# [Task objective]
The records below must be returned exactly, with every picture left out.

━━━ Extracted information

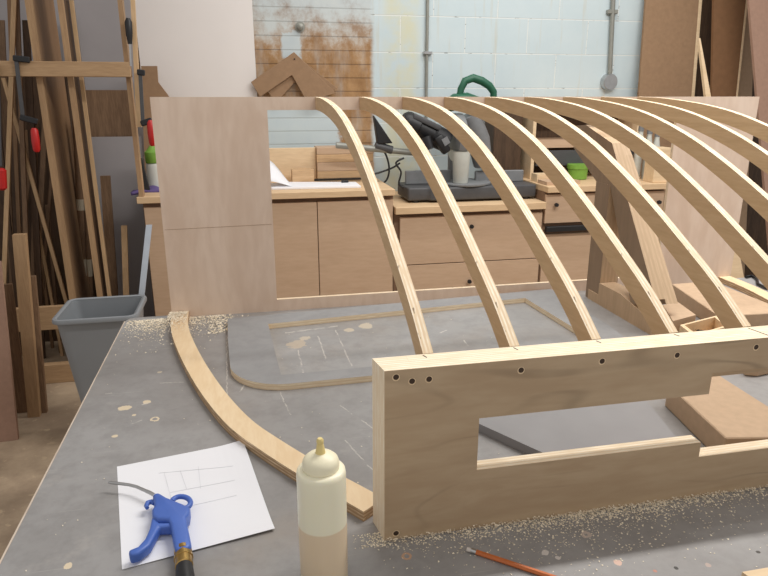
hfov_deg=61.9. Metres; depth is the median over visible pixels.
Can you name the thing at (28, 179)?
wood strip
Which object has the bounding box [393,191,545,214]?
countertop
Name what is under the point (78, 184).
wood strip
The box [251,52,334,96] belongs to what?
bracket
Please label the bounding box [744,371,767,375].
fibreboard offcut
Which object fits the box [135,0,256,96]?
sheet
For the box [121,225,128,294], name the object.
stake
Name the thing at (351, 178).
bar
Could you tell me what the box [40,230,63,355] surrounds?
wood strip
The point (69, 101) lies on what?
wood board
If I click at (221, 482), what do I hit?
paper sheet
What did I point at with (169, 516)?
gun
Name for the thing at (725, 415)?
block
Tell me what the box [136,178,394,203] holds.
countertop
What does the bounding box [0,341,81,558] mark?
floor
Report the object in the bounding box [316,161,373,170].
wooden plank
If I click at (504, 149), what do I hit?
storage box
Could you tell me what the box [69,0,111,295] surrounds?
wood strip
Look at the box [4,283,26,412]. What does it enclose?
wood board
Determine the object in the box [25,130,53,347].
wood strip
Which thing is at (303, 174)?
wood block
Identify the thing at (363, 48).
wall
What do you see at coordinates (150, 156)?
bottle
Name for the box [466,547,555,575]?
pencil
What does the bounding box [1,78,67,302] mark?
wood strip
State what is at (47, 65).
rack
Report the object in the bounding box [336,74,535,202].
saw
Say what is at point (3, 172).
clamp
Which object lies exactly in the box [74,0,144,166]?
sheet
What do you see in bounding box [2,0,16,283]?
wood strip
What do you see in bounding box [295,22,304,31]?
handle
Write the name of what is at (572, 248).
base cabinet
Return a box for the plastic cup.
[452,150,469,183]
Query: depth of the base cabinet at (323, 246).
3.38 m
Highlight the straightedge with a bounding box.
[139,224,151,294]
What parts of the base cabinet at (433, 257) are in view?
drawer, drawer
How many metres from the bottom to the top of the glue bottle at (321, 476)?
0.217 m
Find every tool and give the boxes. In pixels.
[125,18,132,65]
[745,275,766,289]
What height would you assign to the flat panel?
0.018 m
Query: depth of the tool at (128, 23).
2.85 m
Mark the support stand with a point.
(639, 240)
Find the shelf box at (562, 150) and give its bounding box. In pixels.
[520,114,638,178]
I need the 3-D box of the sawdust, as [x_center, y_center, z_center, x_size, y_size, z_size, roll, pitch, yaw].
[0.208,0.218,1.407,1.665,0.021,1.327,-4,17,-11]
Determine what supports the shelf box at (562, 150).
on the countertop at (589, 184)
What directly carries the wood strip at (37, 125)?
on the floor
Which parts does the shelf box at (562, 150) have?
panel, shelf, panel
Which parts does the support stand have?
leg, slanted leg, slanted leg
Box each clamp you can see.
[0,104,6,189]
[13,55,40,151]
[137,69,154,145]
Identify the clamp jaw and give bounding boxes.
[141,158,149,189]
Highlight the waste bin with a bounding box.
[52,295,146,402]
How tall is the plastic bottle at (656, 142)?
0.274 m
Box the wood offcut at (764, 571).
[741,567,767,575]
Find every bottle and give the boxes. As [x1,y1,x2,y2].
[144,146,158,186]
[296,437,347,575]
[634,126,643,177]
[641,130,652,178]
[653,134,659,146]
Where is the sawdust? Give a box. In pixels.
[26,311,767,574]
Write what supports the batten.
attached to the rack
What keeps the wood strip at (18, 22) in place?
on the floor
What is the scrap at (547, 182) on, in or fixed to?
on the countertop at (589, 184)
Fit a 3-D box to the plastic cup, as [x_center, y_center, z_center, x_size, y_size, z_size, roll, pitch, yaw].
[0.430,-0.676,3.575,0.104,0.176,0.104,-4,17,-11]
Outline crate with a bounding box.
[643,147,670,182]
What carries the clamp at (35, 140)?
hanging from the rack
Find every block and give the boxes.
[291,168,313,181]
[665,376,767,446]
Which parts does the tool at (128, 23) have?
handle, blade
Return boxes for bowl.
[567,163,587,179]
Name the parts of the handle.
stem
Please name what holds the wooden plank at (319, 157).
on the wooden plank at (320, 166)
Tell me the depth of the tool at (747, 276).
2.22 m
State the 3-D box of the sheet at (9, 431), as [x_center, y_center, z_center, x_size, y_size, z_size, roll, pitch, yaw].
[-1.798,0.289,2.554,0.586,0.761,0.069,-5,17,-15]
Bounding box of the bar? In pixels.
[314,177,360,180]
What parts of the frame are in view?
panel, panel
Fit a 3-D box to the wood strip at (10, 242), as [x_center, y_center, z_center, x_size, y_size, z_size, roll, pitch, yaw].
[-1.995,-0.382,3.393,0.026,1.562,0.120,12,20,34]
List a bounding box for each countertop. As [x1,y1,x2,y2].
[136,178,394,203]
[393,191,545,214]
[523,173,665,192]
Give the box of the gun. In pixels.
[108,481,194,575]
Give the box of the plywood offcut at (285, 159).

━━━━━━

# [Written response]
hfov_deg=61.9. Metres; depth is the median over visible pixels.
Can you name the thing at (28, 179)?
wood strip
Which object has the bounding box [393,191,545,214]?
countertop
Name what is under the point (78, 184).
wood strip
The box [251,52,334,96] belongs to what?
bracket
Please label the bounding box [744,371,767,375].
fibreboard offcut
Which object fits the box [135,0,256,96]?
sheet
For the box [121,225,128,294], name the object.
stake
Name the thing at (351, 178).
bar
Could you tell me what the box [40,230,63,355] surrounds?
wood strip
The point (69, 101) lies on what?
wood board
If I click at (221, 482), what do I hit?
paper sheet
What did I point at with (169, 516)?
gun
Name for the thing at (725, 415)?
block
Tell me what the box [136,178,394,203] holds.
countertop
What does the bounding box [0,341,81,558] mark?
floor
Report the object in the bounding box [316,161,373,170].
wooden plank
If I click at (504, 149), what do I hit?
storage box
Could you tell me what the box [69,0,111,295] surrounds?
wood strip
Look at the box [4,283,26,412]. What does it enclose?
wood board
Determine the object in the box [25,130,53,347].
wood strip
Which thing is at (303, 174)?
wood block
Identify the thing at (363, 48).
wall
What do you see at coordinates (150, 156)?
bottle
Name for the box [466,547,555,575]?
pencil
What does the bounding box [1,78,67,302] mark?
wood strip
State what is at (47, 65).
rack
Report the object in the bounding box [336,74,535,202].
saw
Say what is at point (3, 172).
clamp
Which object lies exactly in the box [74,0,144,166]?
sheet
What do you see in bounding box [2,0,16,283]?
wood strip
What do you see in bounding box [295,22,304,31]?
handle
Write the name of what is at (572, 248).
base cabinet
Return a box for the plastic cup.
[452,150,469,183]
Query: depth of the base cabinet at (323, 246).
3.38 m
Highlight the straightedge with a bounding box.
[139,224,151,294]
What parts of the base cabinet at (433, 257) are in view?
drawer, drawer
How many metres from the bottom to the top of the glue bottle at (321, 476)?
0.217 m
Find every tool and give the boxes. In pixels.
[125,18,132,65]
[745,275,766,289]
What height would you assign to the flat panel?
0.018 m
Query: depth of the tool at (128, 23).
2.85 m
Mark the support stand with a point.
(639, 240)
Find the shelf box at (562, 150) and give its bounding box. In pixels.
[520,114,638,178]
I need the 3-D box of the sawdust, as [x_center, y_center, z_center, x_size, y_size, z_size, roll, pitch, yaw].
[0.208,0.218,1.407,1.665,0.021,1.327,-4,17,-11]
Determine what supports the shelf box at (562, 150).
on the countertop at (589, 184)
What directly carries the wood strip at (37, 125)?
on the floor
Which parts does the shelf box at (562, 150) have?
panel, shelf, panel
Which parts does the support stand have?
leg, slanted leg, slanted leg
Box each clamp you can see.
[0,104,6,189]
[13,55,40,151]
[137,69,154,145]
Identify the clamp jaw and give bounding boxes.
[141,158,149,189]
Highlight the waste bin with a bounding box.
[52,295,146,402]
How tall is the plastic bottle at (656, 142)?
0.274 m
Box the wood offcut at (764, 571).
[741,567,767,575]
Find every bottle and give the boxes. As [x1,y1,x2,y2].
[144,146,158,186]
[296,437,347,575]
[634,126,643,177]
[641,130,652,178]
[653,134,659,146]
Where is the sawdust? Give a box. In pixels.
[26,311,767,574]
Write what supports the batten.
attached to the rack
What keeps the wood strip at (18, 22) in place?
on the floor
What is the scrap at (547, 182) on, in or fixed to?
on the countertop at (589, 184)
Fit a 3-D box to the plastic cup, as [x_center, y_center, z_center, x_size, y_size, z_size, roll, pitch, yaw].
[0.430,-0.676,3.575,0.104,0.176,0.104,-4,17,-11]
Outline crate with a bounding box.
[643,147,670,182]
What carries the clamp at (35, 140)?
hanging from the rack
Find every block and give the boxes.
[291,168,313,181]
[665,376,767,446]
Which parts does the tool at (128, 23) have?
handle, blade
Return boxes for bowl.
[567,163,587,179]
Name the parts of the handle.
stem
Please name what holds the wooden plank at (319, 157).
on the wooden plank at (320, 166)
Tell me the depth of the tool at (747, 276).
2.22 m
State the 3-D box of the sheet at (9, 431), as [x_center, y_center, z_center, x_size, y_size, z_size, roll, pitch, yaw].
[-1.798,0.289,2.554,0.586,0.761,0.069,-5,17,-15]
Bounding box of the bar? In pixels.
[314,177,360,180]
What parts of the frame are in view?
panel, panel
Fit a 3-D box to the wood strip at (10, 242), as [x_center, y_center, z_center, x_size, y_size, z_size, roll, pitch, yaw].
[-1.995,-0.382,3.393,0.026,1.562,0.120,12,20,34]
List a bounding box for each countertop. As [x1,y1,x2,y2].
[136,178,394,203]
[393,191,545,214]
[523,173,665,192]
Give the box of the gun. In pixels.
[108,481,194,575]
Give the box of the plywood offcut at (285, 159).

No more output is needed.